EXERCISE INPUTS section start

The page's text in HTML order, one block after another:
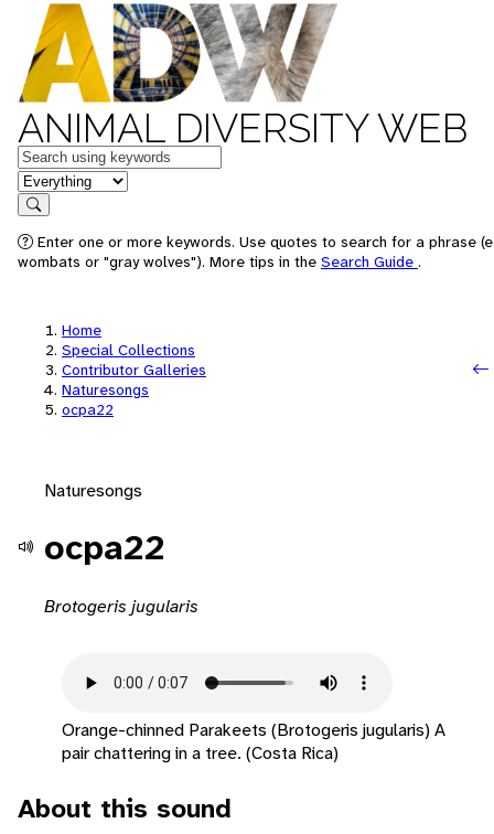
ANIMAL DIVERSITY WEB
Keywords
in feature
Search
Enter one or more keywords. Use quotes to search for a phrase
wombats or "gray wolves"). More tips in the Search Guide .
Home
Special Collections
Contributor Galleries
Naturesongs
ocpa22
Naturesongs
ocpa22
Brotogeris jugularis
Orange-chinned Parakeets (Brotogeris jugularis) A
pair chattering in a tree. (Costa Rica)
About this sound
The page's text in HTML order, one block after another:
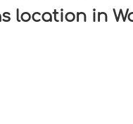
location in
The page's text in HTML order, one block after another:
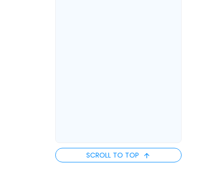
SCROLL TO TOP
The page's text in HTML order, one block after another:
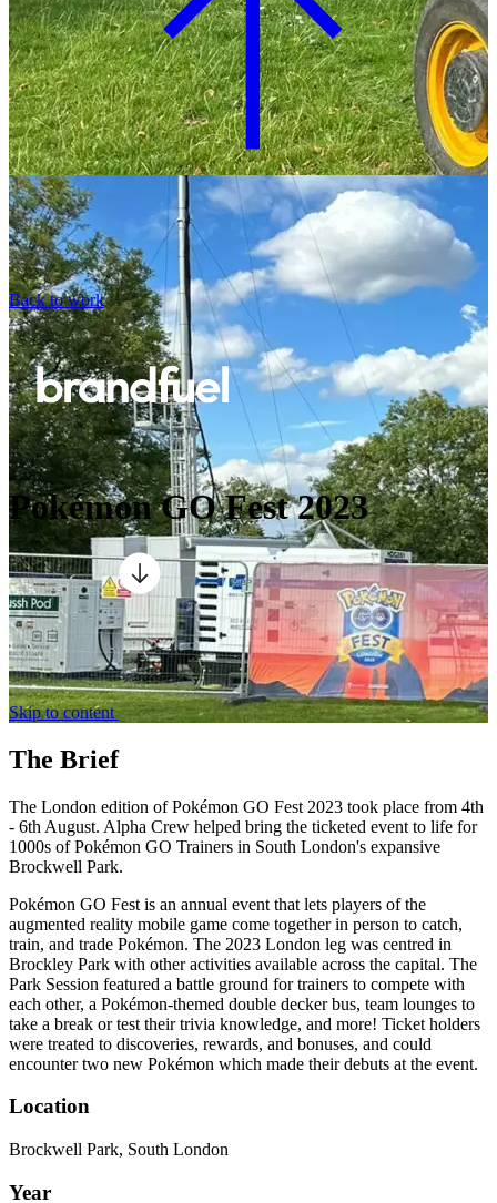
Back to work
Pokémon GO Fest 2023
Skip to content
The Brief
The London edition of Pokémon GO Fest 2023 took place from 4th
- 6th August. Alpha Crew helped bring the ticketed event to life for
1000s of Pokémon GO Trainers in South London's expansive
Brockwell Park.
Pokémon GO Fest is an annual event that lets players of the
augmented reality mobile game come together in person to catch,
train, and trade Pokémon. The 2023 London leg was centred in
Brockley Park with other activities available across the capital. The
Park Session featured a battle ground for trainers to compete with
each other, a Pokémon-themed double decker bus, team lounges to
take a break or test their trivia knowledge, and more! Ticket holders
were treated to discoveries, rewards, and bonuses, and could
encounter two new Pokémon which made their debuts at the event.
Location
Brockwell Park, South London
Year

EXERCISE INPUTS section end

**PROBLEM STATEMENT**
Could you set down every record above exactly as written, leaving out the pictures?

**EXERCISE RESPONSE**
The page's text in HTML order, one block after another:
ANIMAL DIVERSITY WEB
Keywords
in feature
Search
Enter one or more keywords. Use quotes to search for a phrase
wombats or "gray wolves"). More tips in the Search Guide .
Home
Special Collections
Contributor Galleries
Naturesongs
ocpa22
Naturesongs
ocpa22
Brotogeris jugularis
Orange-chinned Parakeets (Brotogeris jugularis) A
pair chattering in a tree. (Costa Rica)
About this sound
The page's text in HTML order, one block after another:
location in
The page's text in HTML order, one block after another:
SCROLL TO TOP
The page's text in HTML order, one block after another:
Back to work
Pokémon GO Fest 2023
Skip to content
The Brief
The London edition of Pokémon GO Fest 2023 took place from 4th
- 6th August. Alpha Crew helped bring the ticketed event to life for
1000s of Pokémon GO Trainers in South London's expansive
Brockwell Park.
Pokémon GO Fest is an annual event that lets players of the
augmented reality mobile game come together in person to catch,
train, and trade Pokémon. The 2023 London leg was centred in
Brockley Park with other activities available across the capital. The
Park Session featured a battle ground for trainers to compete with
each other, a Pokémon-themed double decker bus, team lounges to
take a break or test their trivia knowledge, and more! Ticket holders
were treated to discoveries, rewards, and bonuses, and could
encounter two new Pokémon which made their debuts at the event.
Location
Brockwell Park, South London
Year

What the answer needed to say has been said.